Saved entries
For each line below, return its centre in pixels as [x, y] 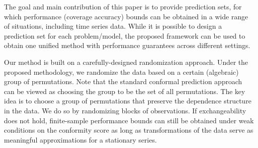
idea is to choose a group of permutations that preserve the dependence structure [128, 101]
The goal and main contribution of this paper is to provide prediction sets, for [123, 6]
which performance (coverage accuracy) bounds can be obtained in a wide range [126, 16]
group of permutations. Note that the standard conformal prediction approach [123, 81]
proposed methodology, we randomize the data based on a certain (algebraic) [122, 72]
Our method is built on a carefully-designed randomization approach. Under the [126, 62]
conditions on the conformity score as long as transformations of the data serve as [129, 130]
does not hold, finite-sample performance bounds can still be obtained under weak [129, 120]
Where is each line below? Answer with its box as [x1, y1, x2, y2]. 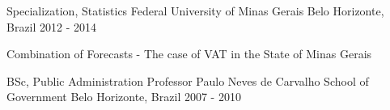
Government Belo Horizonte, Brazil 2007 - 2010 [6, 88, 241, 105]
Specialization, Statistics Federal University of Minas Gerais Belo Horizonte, [6, 2, 384, 19]
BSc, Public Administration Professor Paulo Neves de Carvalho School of [6, 72, 369, 89]
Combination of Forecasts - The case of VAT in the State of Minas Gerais [6, 45, 372, 62]
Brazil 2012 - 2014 [6, 18, 97, 35]
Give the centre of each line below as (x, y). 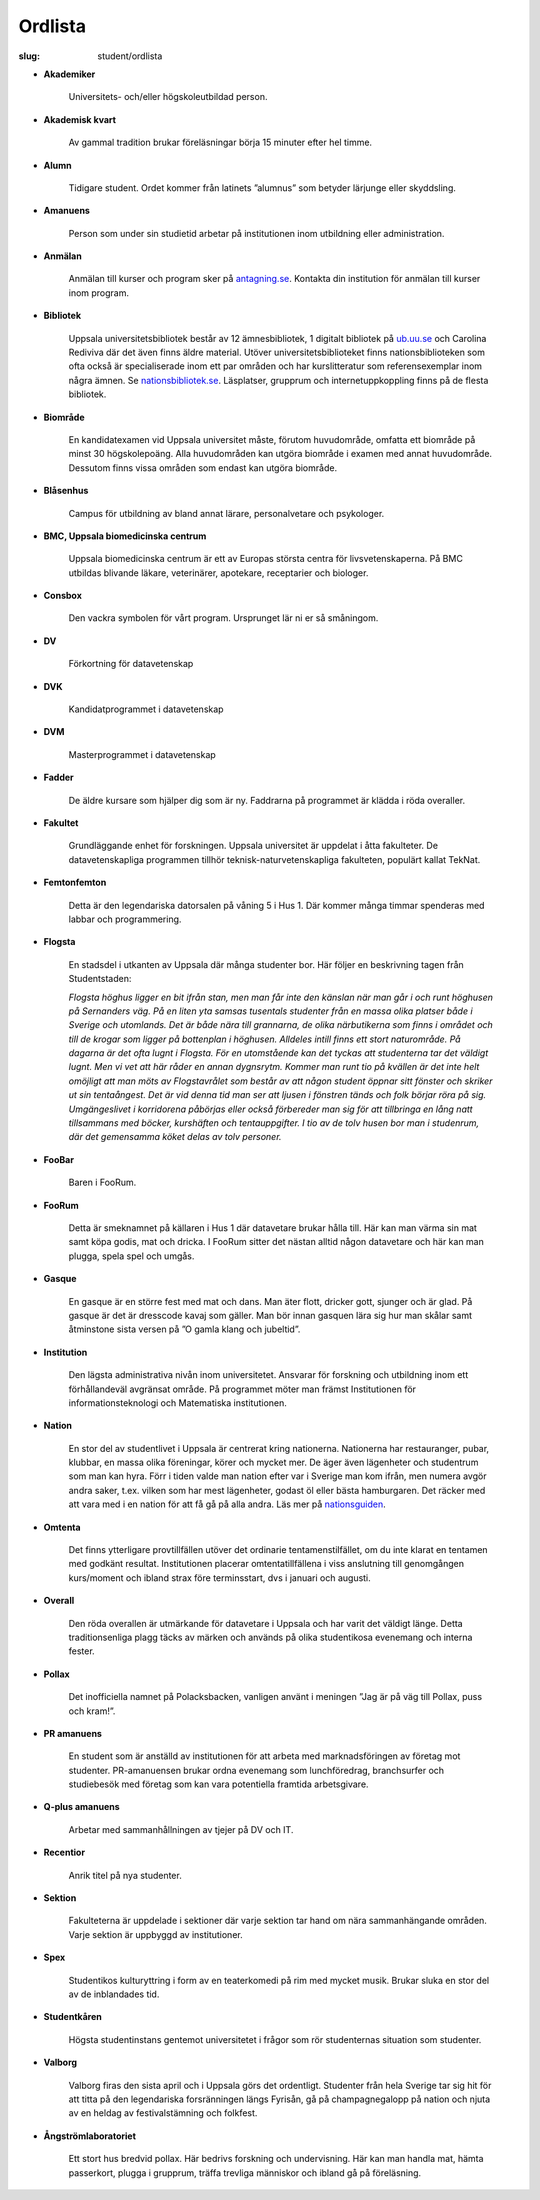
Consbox (62, 596)
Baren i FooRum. (102, 1182)
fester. (81, 1651)
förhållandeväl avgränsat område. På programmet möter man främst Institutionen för (242, 1389)
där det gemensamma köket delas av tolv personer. (175, 1137)
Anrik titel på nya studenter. (125, 1875)
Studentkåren (72, 2017)
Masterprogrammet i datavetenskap (142, 754)
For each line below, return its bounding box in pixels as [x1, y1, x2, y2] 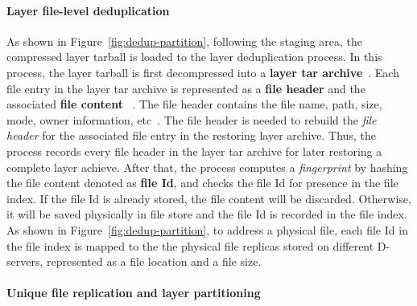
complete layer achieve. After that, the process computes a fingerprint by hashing [6, 158, 408, 175]
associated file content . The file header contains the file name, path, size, [6, 96, 382, 112]
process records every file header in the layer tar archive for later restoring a [6, 142, 382, 159]
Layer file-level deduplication [6, 2, 170, 18]
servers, [6, 253, 43, 270]
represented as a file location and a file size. [46, 253, 262, 270]
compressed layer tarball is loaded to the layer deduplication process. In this [6, 48, 382, 65]
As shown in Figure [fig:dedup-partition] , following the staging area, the [6, 32, 363, 49]
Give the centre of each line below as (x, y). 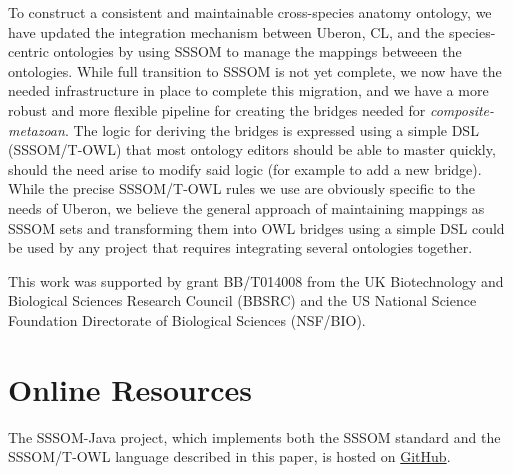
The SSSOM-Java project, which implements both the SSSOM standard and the (254, 436)
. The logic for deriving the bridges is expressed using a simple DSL (271, 129)
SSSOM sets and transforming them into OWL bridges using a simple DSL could (256, 227)
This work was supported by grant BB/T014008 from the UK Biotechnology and (256, 280)
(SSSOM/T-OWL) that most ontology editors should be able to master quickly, (252, 149)
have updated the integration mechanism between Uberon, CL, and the (226, 31)
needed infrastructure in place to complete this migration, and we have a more (248, 90)
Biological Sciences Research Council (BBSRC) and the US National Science (242, 300)

TASK TO COMPLETE
Begin at the top of the records above and retype each line exactly until the line containing "proposed methodology, we", which is included. Skip all pictures.

ANSWER BOX
For each line below, return its centre in pixels as [x, y] 
idea is to choose a group of permutations that preserve the dependence structure [128, 101]
The goal and main contribution of this paper is to provide prediction sets, for [123, 6]
which performance (coverage accuracy) bounds can be obtained in a wide range [126, 16]
group of permutations. Note that the standard conformal prediction approach [123, 81]
proposed methodology, we randomize the data based on a certain (algebraic) [122, 72]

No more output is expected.